First, your control should look like DCM 25 µg/ml in a way we can see a normale distribution of cells upon the three phases: G1, S, G2/M.
For control, DCM 150 and 200 µg/ml I guess that you don't have enough events.
Second, you can use ModFit LT software to have a more accurate distribution of cells. You can find the attached file an example of what I am talking about.
I hope in the control group the A549 cells are without any treatment. So may be due to considerable presence of Sub-G1 population there is a occurrence of a broad peak.
I tried adjusting control few times everytime i repeated but somehow it stayed the same. yes the events in 150 and 200 are very low coz apoptosis is 70-98% in these ranges.

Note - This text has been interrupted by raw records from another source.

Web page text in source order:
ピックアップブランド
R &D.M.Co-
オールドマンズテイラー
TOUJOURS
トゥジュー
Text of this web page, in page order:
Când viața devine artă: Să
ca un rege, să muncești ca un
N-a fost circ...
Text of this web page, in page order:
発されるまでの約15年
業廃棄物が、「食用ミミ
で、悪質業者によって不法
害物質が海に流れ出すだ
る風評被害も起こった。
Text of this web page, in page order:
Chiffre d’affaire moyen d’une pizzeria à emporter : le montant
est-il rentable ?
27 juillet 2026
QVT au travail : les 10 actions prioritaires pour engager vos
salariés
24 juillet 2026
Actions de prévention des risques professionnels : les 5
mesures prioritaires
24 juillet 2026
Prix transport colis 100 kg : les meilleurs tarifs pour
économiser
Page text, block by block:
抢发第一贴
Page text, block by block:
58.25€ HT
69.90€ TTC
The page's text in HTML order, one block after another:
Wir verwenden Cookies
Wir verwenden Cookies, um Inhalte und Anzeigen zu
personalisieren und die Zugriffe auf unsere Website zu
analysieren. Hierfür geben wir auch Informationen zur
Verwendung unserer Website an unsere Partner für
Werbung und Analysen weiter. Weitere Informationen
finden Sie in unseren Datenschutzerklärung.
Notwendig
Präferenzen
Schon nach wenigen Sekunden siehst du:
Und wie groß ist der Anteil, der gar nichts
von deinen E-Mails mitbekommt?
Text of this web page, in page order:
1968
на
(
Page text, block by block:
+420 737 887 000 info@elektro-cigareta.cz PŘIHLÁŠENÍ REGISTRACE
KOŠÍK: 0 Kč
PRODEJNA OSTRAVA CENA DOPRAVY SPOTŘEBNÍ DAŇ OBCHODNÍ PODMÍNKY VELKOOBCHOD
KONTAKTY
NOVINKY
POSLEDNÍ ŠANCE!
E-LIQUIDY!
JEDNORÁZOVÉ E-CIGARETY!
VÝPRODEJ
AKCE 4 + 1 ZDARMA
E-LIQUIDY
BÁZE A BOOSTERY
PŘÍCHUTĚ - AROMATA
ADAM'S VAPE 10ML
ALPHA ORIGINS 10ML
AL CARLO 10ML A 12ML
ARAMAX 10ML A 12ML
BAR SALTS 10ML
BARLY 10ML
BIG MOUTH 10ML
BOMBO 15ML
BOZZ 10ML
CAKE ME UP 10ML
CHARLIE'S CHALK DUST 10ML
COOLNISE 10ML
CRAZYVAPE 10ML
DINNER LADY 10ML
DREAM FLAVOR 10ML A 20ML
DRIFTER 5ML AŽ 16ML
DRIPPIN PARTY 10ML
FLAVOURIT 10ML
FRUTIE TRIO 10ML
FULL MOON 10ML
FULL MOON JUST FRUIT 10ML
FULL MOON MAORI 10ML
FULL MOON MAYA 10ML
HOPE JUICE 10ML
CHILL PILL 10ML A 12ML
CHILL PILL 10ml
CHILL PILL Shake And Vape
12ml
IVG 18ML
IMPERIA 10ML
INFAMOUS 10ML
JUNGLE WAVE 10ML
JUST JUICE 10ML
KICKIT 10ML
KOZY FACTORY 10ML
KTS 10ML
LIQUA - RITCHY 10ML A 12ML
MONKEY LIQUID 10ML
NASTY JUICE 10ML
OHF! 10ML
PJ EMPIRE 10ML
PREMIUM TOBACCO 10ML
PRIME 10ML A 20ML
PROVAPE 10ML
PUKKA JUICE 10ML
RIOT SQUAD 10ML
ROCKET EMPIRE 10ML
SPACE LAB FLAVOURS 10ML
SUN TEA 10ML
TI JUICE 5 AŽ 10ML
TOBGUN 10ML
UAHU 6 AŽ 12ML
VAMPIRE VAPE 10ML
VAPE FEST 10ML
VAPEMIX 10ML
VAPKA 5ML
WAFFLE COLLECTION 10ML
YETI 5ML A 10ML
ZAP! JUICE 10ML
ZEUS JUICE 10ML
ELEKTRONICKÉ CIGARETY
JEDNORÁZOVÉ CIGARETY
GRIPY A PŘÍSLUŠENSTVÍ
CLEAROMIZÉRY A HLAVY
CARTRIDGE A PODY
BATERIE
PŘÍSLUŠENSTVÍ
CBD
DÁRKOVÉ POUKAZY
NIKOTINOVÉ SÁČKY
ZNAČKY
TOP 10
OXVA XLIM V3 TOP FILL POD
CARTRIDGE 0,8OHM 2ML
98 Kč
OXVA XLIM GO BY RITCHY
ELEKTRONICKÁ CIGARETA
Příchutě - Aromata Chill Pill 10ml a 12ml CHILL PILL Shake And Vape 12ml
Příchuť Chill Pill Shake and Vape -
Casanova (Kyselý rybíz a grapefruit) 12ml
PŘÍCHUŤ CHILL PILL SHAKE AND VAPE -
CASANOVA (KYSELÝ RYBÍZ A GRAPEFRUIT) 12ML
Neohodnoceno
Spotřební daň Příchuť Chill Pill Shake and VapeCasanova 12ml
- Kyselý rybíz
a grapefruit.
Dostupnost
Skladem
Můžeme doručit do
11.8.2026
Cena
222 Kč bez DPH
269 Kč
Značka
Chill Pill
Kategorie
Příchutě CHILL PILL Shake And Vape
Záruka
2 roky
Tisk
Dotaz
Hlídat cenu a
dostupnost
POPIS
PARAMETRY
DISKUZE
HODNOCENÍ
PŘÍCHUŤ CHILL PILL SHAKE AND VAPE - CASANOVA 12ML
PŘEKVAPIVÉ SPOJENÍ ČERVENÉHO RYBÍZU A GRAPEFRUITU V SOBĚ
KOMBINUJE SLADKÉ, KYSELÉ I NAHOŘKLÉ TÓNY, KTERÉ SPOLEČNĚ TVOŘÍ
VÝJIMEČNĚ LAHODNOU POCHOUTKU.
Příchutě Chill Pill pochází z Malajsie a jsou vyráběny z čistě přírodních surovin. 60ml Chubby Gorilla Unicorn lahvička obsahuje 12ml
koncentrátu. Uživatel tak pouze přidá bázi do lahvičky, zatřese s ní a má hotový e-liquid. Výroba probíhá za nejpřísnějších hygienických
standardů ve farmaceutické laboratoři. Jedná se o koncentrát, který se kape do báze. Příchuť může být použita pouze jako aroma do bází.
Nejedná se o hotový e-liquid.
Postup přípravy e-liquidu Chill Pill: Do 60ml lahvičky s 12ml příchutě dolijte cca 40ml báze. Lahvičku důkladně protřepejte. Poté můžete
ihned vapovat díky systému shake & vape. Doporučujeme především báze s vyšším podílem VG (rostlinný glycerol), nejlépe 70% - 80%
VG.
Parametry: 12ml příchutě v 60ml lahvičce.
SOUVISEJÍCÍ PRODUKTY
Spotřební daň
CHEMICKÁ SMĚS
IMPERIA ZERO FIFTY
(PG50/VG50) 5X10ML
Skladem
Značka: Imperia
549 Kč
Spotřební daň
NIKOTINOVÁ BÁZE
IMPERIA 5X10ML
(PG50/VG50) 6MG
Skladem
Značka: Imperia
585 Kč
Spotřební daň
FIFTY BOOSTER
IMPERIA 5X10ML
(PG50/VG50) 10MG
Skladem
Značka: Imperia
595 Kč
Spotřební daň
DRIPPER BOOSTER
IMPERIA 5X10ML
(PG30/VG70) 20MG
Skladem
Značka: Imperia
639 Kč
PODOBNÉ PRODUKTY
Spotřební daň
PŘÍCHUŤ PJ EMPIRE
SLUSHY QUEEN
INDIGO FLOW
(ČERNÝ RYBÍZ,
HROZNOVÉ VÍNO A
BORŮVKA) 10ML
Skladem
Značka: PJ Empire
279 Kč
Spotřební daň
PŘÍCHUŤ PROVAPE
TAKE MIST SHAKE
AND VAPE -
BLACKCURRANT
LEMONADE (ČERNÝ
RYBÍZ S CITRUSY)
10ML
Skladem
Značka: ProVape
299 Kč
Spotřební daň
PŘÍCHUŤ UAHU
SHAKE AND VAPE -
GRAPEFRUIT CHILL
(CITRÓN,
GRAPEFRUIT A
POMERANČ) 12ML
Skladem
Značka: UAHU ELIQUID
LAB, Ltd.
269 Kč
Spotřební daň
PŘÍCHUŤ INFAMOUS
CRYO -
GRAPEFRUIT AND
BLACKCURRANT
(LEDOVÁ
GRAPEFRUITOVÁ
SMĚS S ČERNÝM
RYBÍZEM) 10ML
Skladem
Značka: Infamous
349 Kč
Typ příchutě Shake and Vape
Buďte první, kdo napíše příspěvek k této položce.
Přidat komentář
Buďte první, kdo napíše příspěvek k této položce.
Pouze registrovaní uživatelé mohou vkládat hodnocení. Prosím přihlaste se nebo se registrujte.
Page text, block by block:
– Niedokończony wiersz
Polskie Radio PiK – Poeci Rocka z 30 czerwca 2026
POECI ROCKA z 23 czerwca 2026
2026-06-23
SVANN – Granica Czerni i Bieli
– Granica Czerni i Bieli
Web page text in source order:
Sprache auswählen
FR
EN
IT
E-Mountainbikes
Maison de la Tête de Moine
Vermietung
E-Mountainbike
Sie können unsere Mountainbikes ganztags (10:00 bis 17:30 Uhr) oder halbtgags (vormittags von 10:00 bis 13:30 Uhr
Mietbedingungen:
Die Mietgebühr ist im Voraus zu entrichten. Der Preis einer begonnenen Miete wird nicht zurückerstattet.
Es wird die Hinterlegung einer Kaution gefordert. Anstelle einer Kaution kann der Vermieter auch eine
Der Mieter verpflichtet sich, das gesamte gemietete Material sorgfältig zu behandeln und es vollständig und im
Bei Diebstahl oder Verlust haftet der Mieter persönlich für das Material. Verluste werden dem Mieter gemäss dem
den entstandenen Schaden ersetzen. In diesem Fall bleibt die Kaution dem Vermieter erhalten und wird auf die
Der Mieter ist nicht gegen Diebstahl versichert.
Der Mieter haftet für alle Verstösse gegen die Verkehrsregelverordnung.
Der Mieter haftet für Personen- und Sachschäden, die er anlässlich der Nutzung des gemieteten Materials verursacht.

I have not been trained on this software but i can try to figure out how this should be fitted.
I think you can move the vertical software plot lines (i mean those ones P3, P4 etc) by clicking on them and dragging the cursor (Hope your software allows that). Ok, now if it is possible clearly define your sub-G1 from your G0/G1 in your control samples. Probably, If you see minutely there is a kind of two small peaks in your G0/G1. Probably, if you run some more control samples you might observe a less heighted population of cells (i.e, Sub-G1) towards the left of G0/G1. You have to also clearly define the areas of cells falling under other phases (i.e, S, G2/M) in the control samples.
Go through the below link, and click on (Fig.1), and look at (B), it will help you to understand:
1. Try to read some basics to know more about the method, the expected results, and how to interpret the histogram plots.
2. Try to start with preparing a known number (that is desirable for your future experiments, considering the size of well and time of run) of healthy untreated cells. Optimize the amount of PI added, RNase amount added and time allowed for staining/digestion, so that you can obtain a beautiful histogram in which you can clearly see the G0/G1 and G2/M peaks with around 2-fold difference in the DNA amount.
3. Your untreated control cells plots are problematic. Probably you prepared too many cells and added inadequate PI that is not sufficient to saturate all the cells. This is the major reason for doing point 2. If you cannot obtain good results with control cells, all other results are meaningless.
4. You need to know your aim for drawing the regions and how to execute and achieve that. From your plots, it seems like you are drawing random regions with no clues, possibly because you don't know what's going on looking at the plots.
5. As you are looking at anti-cancer effect, most probably your drug would inhibit proliferation and lead to cell death. It would be better to plan the experiments more carefully so that you can have similar number of cells in different groups (control, and different drug concentrations). Avoid exceeding the optimal cell number that you determined in point 2. Big difference in cell numbers in different samples may lead to results that have the peaks moving around and generates problem during analysis.